Work to complete.
Could you copy out all of the records below exactly, leaving out every picture?

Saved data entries
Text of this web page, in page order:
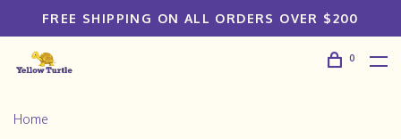
FREE SHIPPING ON ALL ORDERS OVER $200
0
Home
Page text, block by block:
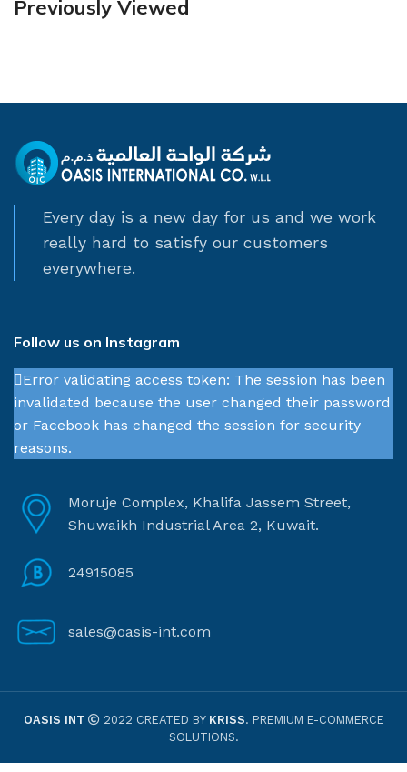
Previously Viewed
Every day is a new day for us and we work
really hard to satisfy our customers
everywhere.
Follow us on Instagram
Error validating access token: The session has been
invalidated because the user changed their password
or Facebook has changed the session for security
reasons.
Moruje Complex, Khalifa Jassem Street,
Shuwaikh Industrial Area 2, Kuwait.
24915085
sales@oasis-int.com
OASIS INT 2022 CREATED BY KRISS. PREMIUM E-COMMERCE
SOLUTIONS.
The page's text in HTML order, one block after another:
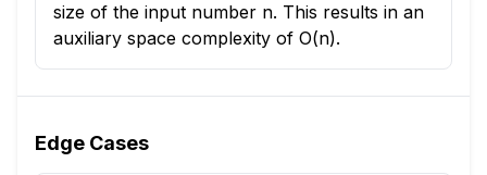
size of the input number n. This results in an
auxiliary space complexity of O(n).
Edge Cases
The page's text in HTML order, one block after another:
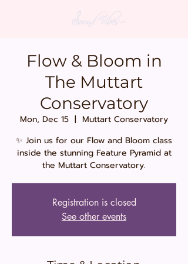
Flow & Bloom in
The Muttart
Conservatory
Mon, Dec 15
  |
Muttart Conservatory
✨ Join us for our Flow and Bloom class
inside the stunning Feature Pyramid at
the Muttart Conservatory.
Registration is closed
See other events
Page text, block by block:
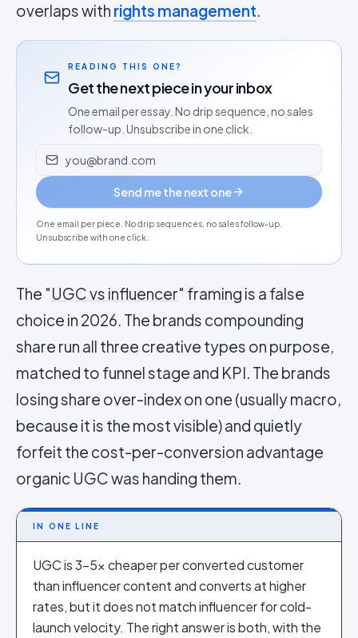
overlaps with rights management.
READING THIS ONE?
Get the next piece in your inbox
One email per essay. No drip sequence, no sales
follow-up. Unsubscribe in one click.
Email address
Send me the next one
One email per piece. No drip sequences, no sales follow-up.
Unsubscribe with one click.
The "UGC vs influencer" framing is a false
choice in 2026. The brands compounding
share run all three creative types on purpose,
matched to funnel stage and KPI. The brands
losing share over-index on one (usually macro,
because it is the most visible) and quietly
forfeit the cost-per-conversion advantage
organic UGC was handing them.
IN ONE LINE
UGC is 3–5x cheaper per converted customer
than influencer content and converts at higher
rates, but it does not match influencer for cold-
launch velocity. The right answer is both, with the
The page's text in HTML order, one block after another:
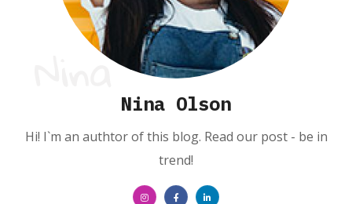
Nina Olson
Hi! I`m an authtor of this blog. Read our post - be in
trend!
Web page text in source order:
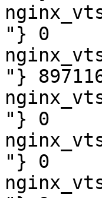
"} 0
"}
"} 0
"} 0
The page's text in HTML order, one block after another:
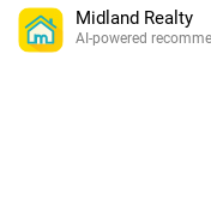
Midland Realty
AI-powered
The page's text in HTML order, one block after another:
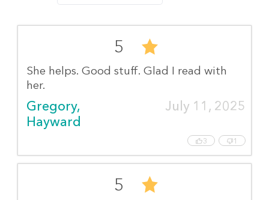
5
She helps. Good stuff. Glad I read with
her.
Gregory,
Hayward
July 11, 2025
3 1
5
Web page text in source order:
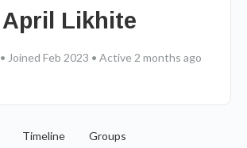
April Likhite
• Joined Feb 2023 • Active 2 months ago
Timeline Groups
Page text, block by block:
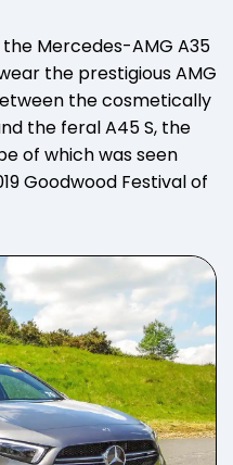
Mercedes-AMG A35
the prestigious AMG
the cosmetically
the feral A45 S, the
of which was seen
Goodwood Festival of
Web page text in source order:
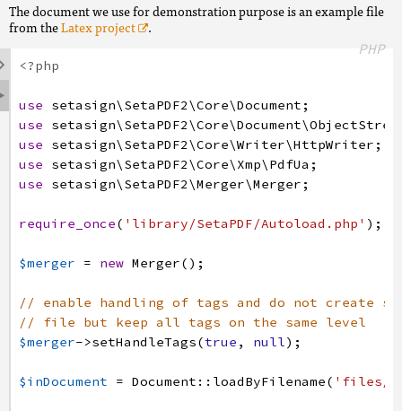
The document we use for demonstration purpose is an example file
from theLatex project .
PHP
<?php
use setasign\SetaPDF2\Core\Document;
use setasign\SetaPDF2\Core\Document
use setasign\SetaPDF2\Core\Writer\HttpWriter;
use setasign\SetaPDF2\Core\Xmp\PdfUa ;
use setasign\SetaPDF2\Merger\Merger;
require_once( 'library/SetaPDF/Autoload.php' ) ;
$merger = new Merger() ;
// enable handling of tags and do not create
// file but keep all tags on the same level
$merger->setHandleTags(true, null) ;
$inDocument = Document: : loadByFilename( 'files/
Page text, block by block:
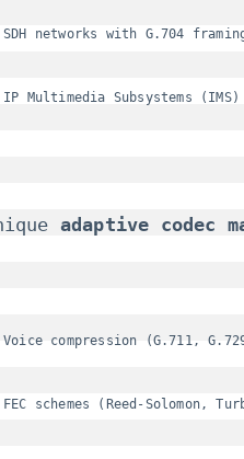
SDH networks with G.704
IP Multimedia Subsystems
​adaptive codec
Voice compression (G.711,
FEC schemes (Reed-Solomon,
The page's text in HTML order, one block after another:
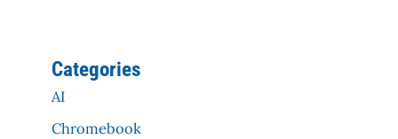
Categories
AI
Chromebook

Worked solution.
Text of this web page, in page order:
FREE SHIPPING ON ALL ORDERS OVER $200
0
Home
Page text, block by block:
Previously Viewed
Every day is a new day for us and we work
really hard to satisfy our customers
everywhere.
Follow us on Instagram
Error validating access token: The session has been
invalidated because the user changed their password
or Facebook has changed the session for security
reasons.
Moruje Complex, Khalifa Jassem Street,
Shuwaikh Industrial Area 2, Kuwait.
24915085
sales@oasis-int.com
OASIS INT 2022 CREATED BY KRISS. PREMIUM E-COMMERCE
SOLUTIONS.
The page's text in HTML order, one block after another:
size of the input number n. This results in an
auxiliary space complexity of O(n).
Edge Cases
The page's text in HTML order, one block after another:
Flow & Bloom in
The Muttart
Conservatory
Mon, Dec 15
  |
Muttart Conservatory
✨ Join us for our Flow and Bloom class
inside the stunning Feature Pyramid at
the Muttart Conservatory.
Registration is closed
See other events
Page text, block by block:
overlaps with rights management.
READING THIS ONE?
Get the next piece in your inbox
One email per essay. No drip sequence, no sales
follow-up. Unsubscribe in one click.
Email address
Send me the next one
One email per piece. No drip sequences, no sales follow-up.
Unsubscribe with one click.
The "UGC vs influencer" framing is a false
choice in 2026. The brands compounding
share run all three creative types on purpose,
matched to funnel stage and KPI. The brands
losing share over-index on one (usually macro,
because it is the most visible) and quietly
forfeit the cost-per-conversion advantage
organic UGC was handing them.
IN ONE LINE
UGC is 3–5x cheaper per converted customer
than influencer content and converts at higher
rates, but it does not match influencer for cold-
launch velocity. The right answer is both, with the
The page's text in HTML order, one block after another:
Nina Olson
Hi! I`m an authtor of this blog. Read our post - be in
trend!
Web page text in source order:
"} 0
"}
"} 0
"} 0
The page's text in HTML order, one block after another:
Midland Realty
AI-powered
The page's text in HTML order, one block after another:
5
She helps. Good stuff. Glad I read with
her.
Gregory,
Hayward
July 11, 2025
3 1
5
Web page text in source order:
April Likhite
• Joined Feb 2023 • Active 2 months ago
Timeline Groups
Page text, block by block:
Mercedes-AMG A35
the prestigious AMG
the cosmetically
the feral A45 S, the
of which was seen
Goodwood Festival of
Web page text in source order:
The document we use for demonstration purpose is an example file
from theLatex project .
PHP
<?php
use setasign\SetaPDF2\Core\Document;
use setasign\SetaPDF2\Core\Document
use setasign\SetaPDF2\Core\Writer\HttpWriter;
use setasign\SetaPDF2\Core\Xmp\PdfUa ;
use setasign\SetaPDF2\Merger\Merger;
require_once( 'library/SetaPDF/Autoload.php' ) ;
$merger = new Merger() ;
// enable handling of tags and do not create
// file but keep all tags on the same level
$merger->setHandleTags(true, null) ;
$inDocument = Document: : loadByFilename( 'files/
Page text, block by block:
SDH networks with G.704
IP Multimedia Subsystems
​adaptive codec
Voice compression (G.711,
FEC schemes (Reed-Solomon,
The page's text in HTML order, one block after another:
Categories
AI
Chromebook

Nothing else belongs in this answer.